# `main.py` - PPO Training Entry Point

This script launches PPO training with configurable settings and optional energy-based regularization using in-distribution (ID) and out-of-distribution (OOD) samples.

## Usage

```bash
python main.py --config <config_name> [options]
```

## Arguments

| Argument           | Type    | Default           | Description                                                                 |
|--------------------|---------|-------------------|-----------------------------------------------------------------------------|
| `--config`         | str     | `"metaworld_indep"` | Name of the configuration to load (from `config/`).                         |
| `--total_frames`   | int     | `1000000`         | Total number of frames to train the agent.                                  |
| `--test_interval`  | int     | `100`             | Number of test evaluations over the course of training.                     |
| `--debug`          | flag    | False             | If set, disables wandb logging and file saving.                             |
| `--save_images`    | flag    | False             | Saves sample visualizations during training.                                |
| `--archive_buffer` | flag    | False             | Enables an extra replay buffer for IID data. When this is enabled, `--id_file` is ignored. |
| `--id_file`        | str     | `None`            | Path to a `.pt` file containing in-distribution feature maps (ignored if `--archive_buffer` is used). |
| `--ood_file`       | str     | `None`            | Path to a `.pt` file containing out-of-distribution feature maps.           |

## Notes on `--id_file` and `--ood_file`

Both files must contain a 4D tensor of shape:

```
[batch_size, C, X, Y]
```

Where:
- `C` is the number of feature channels (e.g., `3` in GridWorld),
- `X` and `Y` are the spatial dimensions of the environment encoding (e.g., grid size),
- `batch_size` is the number of stored ID/OOD samples.
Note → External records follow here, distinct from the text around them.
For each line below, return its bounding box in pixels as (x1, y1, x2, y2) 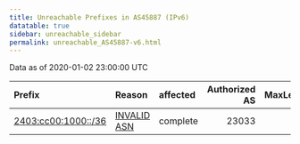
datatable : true (9, 21, 70, 30)
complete (158, 115, 199, 127)
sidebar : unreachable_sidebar (9, 29, 122, 38)
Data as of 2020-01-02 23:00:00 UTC (9, 62, 149, 73)
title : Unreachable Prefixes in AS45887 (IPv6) (9, 12, 190, 22)
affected (158, 89, 196, 101)
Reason (114, 89, 148, 101)
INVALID (114, 109, 150, 122)
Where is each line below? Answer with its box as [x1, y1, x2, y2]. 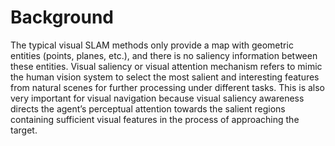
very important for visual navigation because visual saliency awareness [10, 92, 305, 104]
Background [10, 6, 114, 29]
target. [10, 124, 38, 136]
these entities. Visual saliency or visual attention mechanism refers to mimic [10, 60, 323, 72]
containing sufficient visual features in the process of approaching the [10, 113, 300, 125]
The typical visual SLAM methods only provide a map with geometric [10, 39, 294, 51]
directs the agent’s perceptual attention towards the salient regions [10, 102, 286, 115]
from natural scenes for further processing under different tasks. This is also [10, 81, 326, 93]
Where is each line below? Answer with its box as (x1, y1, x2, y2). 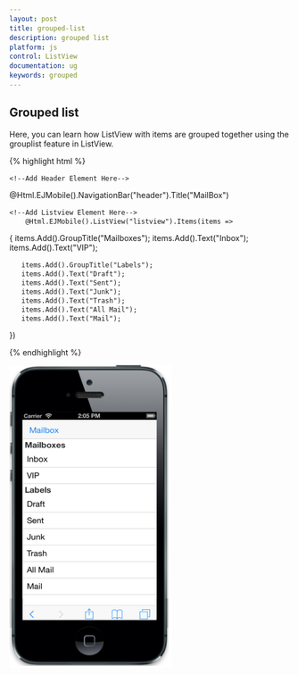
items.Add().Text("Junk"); (21, 287, 122, 296)
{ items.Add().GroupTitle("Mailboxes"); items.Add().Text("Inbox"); (9, 232, 249, 243)
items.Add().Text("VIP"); (9, 242, 98, 253)
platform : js (9, 43, 58, 52)
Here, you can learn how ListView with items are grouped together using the (9, 129, 290, 139)
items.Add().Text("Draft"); (21, 269, 126, 279)
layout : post (9, 14, 58, 23)
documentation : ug (9, 62, 78, 71)
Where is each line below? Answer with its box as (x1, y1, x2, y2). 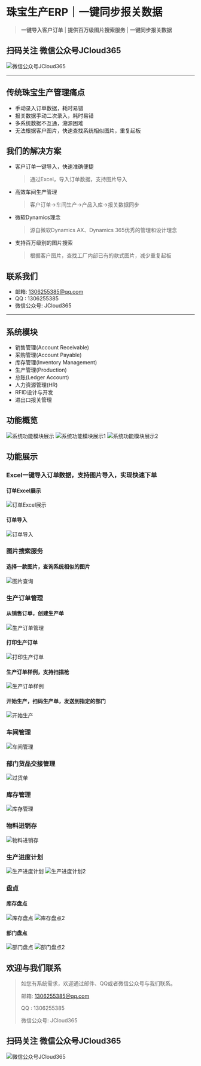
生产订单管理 (6, 593, 44, 602)
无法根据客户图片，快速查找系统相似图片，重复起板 (14, 127, 141, 134)
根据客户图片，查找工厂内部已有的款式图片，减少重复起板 (29, 252, 172, 259)
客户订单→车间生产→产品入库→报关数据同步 (29, 201, 139, 208)
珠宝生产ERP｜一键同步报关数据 (6, 5, 163, 19)
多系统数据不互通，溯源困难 (14, 119, 84, 126)
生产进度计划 (6, 853, 44, 861)
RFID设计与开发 (14, 389, 53, 395)
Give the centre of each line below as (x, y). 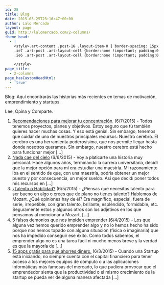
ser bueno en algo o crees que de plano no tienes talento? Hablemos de (85, 194)
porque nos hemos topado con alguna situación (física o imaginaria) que (85, 230)
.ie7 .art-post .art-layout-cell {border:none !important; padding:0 (86, 51)
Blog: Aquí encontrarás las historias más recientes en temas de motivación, (81, 97)
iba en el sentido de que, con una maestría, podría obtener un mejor (81, 173)
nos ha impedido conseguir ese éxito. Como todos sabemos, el (76, 235)
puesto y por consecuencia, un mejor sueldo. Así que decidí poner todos (85, 178)
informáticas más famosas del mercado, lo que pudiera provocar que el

These are used by the PPO loss module to enforce margin-based energy regularization. If `--archive_buffer` is enabled, `--id_file` is not used, and the archive buffer provides the in-distribution samples instead.

## Enabling Energy-based Regularization

To use energy-based loss regularization, make sure the following parameters are specified under `BASE_CONFIG` in your config YAML file:

## Enabling Energy-based Regularization

To use energy-based loss regularization, make sure the following parameters are specified under `BASE_CONFIG` in your config YAML file:

```yaml
BASE_CONFIG:
  margin_in: 12
  margin_out: 14
  lambda_energy: 0.0001
  archive_buffer_size: 3000
```

These control:
- `margin_in`: energy threshold for in-distribution samples.
- `margin_out`: energy threshold for out-of-distribution samples.
- `lambda_energy`: loss coefficient for the energy-based regularization term.
- `archive_buffer_size`: number of IID samples to store during training (used when `--archive_buffer` is enabled).

For a working example, see `multi_grid.yaml` in the `config/` directory.


## Checkpoints

All training checkpoints and logs are saved under the directory:

```
./ckpts
```

Each run is saved in a subdirectory named after the experiment name, which is automatically generated from the config.